Table 7: Relationships for a STANDARD VARIABLE term in the CRO
||interpretation of the relationship type
||name of the related term
||8250 is a
||8250 stored in
||8250 has type
||8250 has property
||8250 has method
||8250 has scale
The VALID VALUE CVS
Each variable of type 1130 (CATEGORICAL VARIABLE) spawns a VALID VALUE CV as shown in Figure 2. These cvs contain the valid values and their interpretation for the categorical variable. They are named in the cv table by the string value of the cvterm_id from the VARIABLES CV for the categorical variable to which they belong (although this is not the link which is described below), and they are described in the cv table with the description of the categorical variable. For example the valid values for the variable 8135 EXPERIMENTAL DESIGN - ASSIGNED (TYPE) are in cv 8135 as shown in Figure 3.
Figure 3: Valid Values of a categorical variable contained in a sub-cv of the CRO
Categorical variables sometimes require an ordering for their values (either because there is an intrinsic ordering eg Low, Medium, High, or because if makes sense to present them to users (in pick lists for example) in a certain order.

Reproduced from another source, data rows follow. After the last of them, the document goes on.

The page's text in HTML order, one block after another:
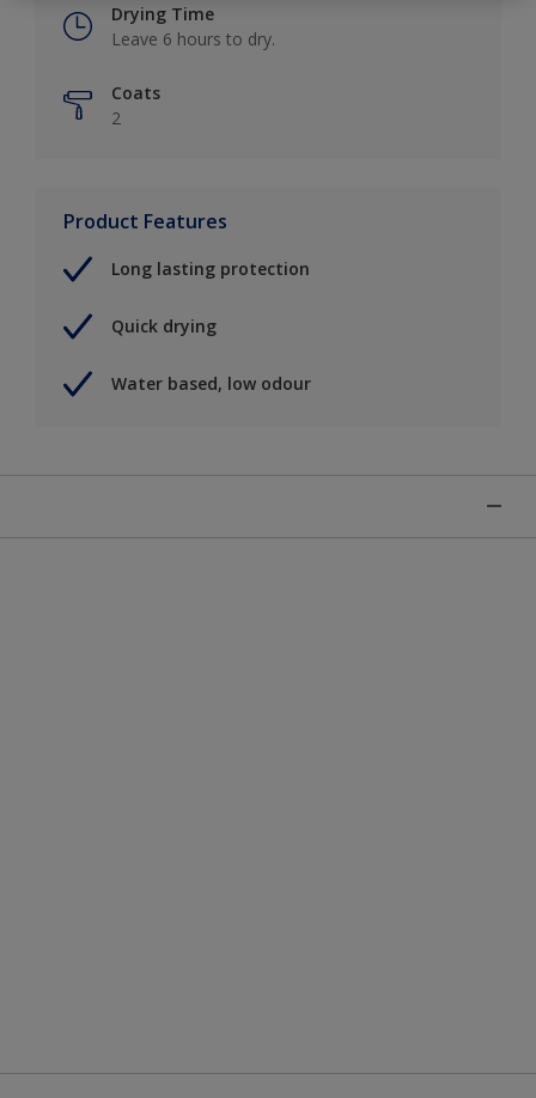
Drying Time
Leave 6 hours to dry.
Coats
2
Product Features
Long lasting protection
Quick drying
Water based, low odour

The default order is the alphabetical order of cvterm.name (with numbers treated in character order). If a different ordering is required each term should have a property in the cvtermprop table of type_id order (IBDB TERMS cvterm_id=1420) with the numerical sequence order for that term as its value.

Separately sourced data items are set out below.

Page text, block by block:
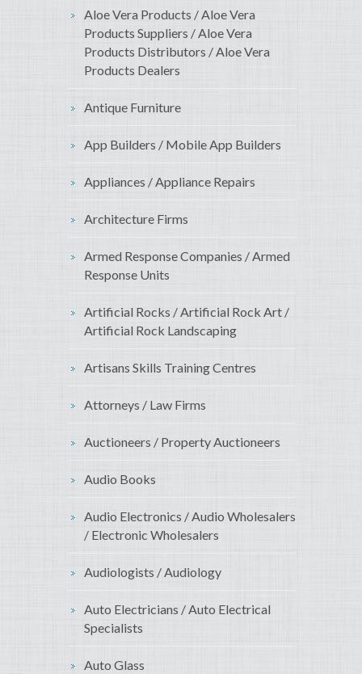
Aloe Vera Products / Aloe Vera
Products Suppliers / Aloe Vera
Products Distributors / Aloe Vera
Products Dealers
Antique Furniture
App Builders / Mobile App Builders
Appliances / Appliance Repairs
Architecture Firms
Armed Response Companies / Armed
Response Units
Artificial Rocks / Artificial Rock Art /
Artificial Rock Landscaping
Artisans Skills Training Centres
Attorneys / Law Firms
Auctioneers / Property Auctioneers
Audio Books
Audio Electronics / Audio Wholesalers
/ Electronic Wholesalers
Audiologists / Audiology
Auto Electricians / Auto Electrical
Specialists
Auto Glass

The categorical variable in the VARIABLES CV has a 'has value' relationship (cvterm_id=1190) to each term it its VALID VALUE CV. For example these relationships are shown in Table 8 for variable 8135.

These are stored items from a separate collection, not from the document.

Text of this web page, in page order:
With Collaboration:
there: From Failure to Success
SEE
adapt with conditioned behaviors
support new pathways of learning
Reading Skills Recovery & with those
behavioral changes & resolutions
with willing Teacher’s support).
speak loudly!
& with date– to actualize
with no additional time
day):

Table 8: Relationships between a categorical variable and its valid values.
||interpretation of the relationship type
||name of the related term
||8135 HAS VALUE
||8136 HAS VALUE
||8137 HAS VALUE
||8138 HAS VALUE
||8139 HAS VALUE
||8140 HAS VALUE
||8141 HAS VALUE
Terms of type 1110 (NUMERIC VARIABLES) may have MINIMUM and MAXIMUM allowable values specified in the cvtermprop table as shown in Table 9 for variable SOIL PH.
Table 9: MINIMUM and MAXIMUM allowable values for a numeric variable in the CRO
SYNONYMS AND FOREIGN LANGUAGE TERM NAMES AND DESCRIPTIONS
Synonyms and foreign language names and descriptions for terms are stored in the cvtermsynonym table.
Figure 4. Synonyms and foreign language names for controlled vocabulary terms
The LINKS TO www.CropOntology.org
The Crop ontologies in IBDB are supposed to be linked (and synchronized) with the terms on www.CropOntology.org. The Term IDs from that site are carried as properties of the corresponding cvterms in the cvtermprop table with type_id=1226 (Crop ontology term ID).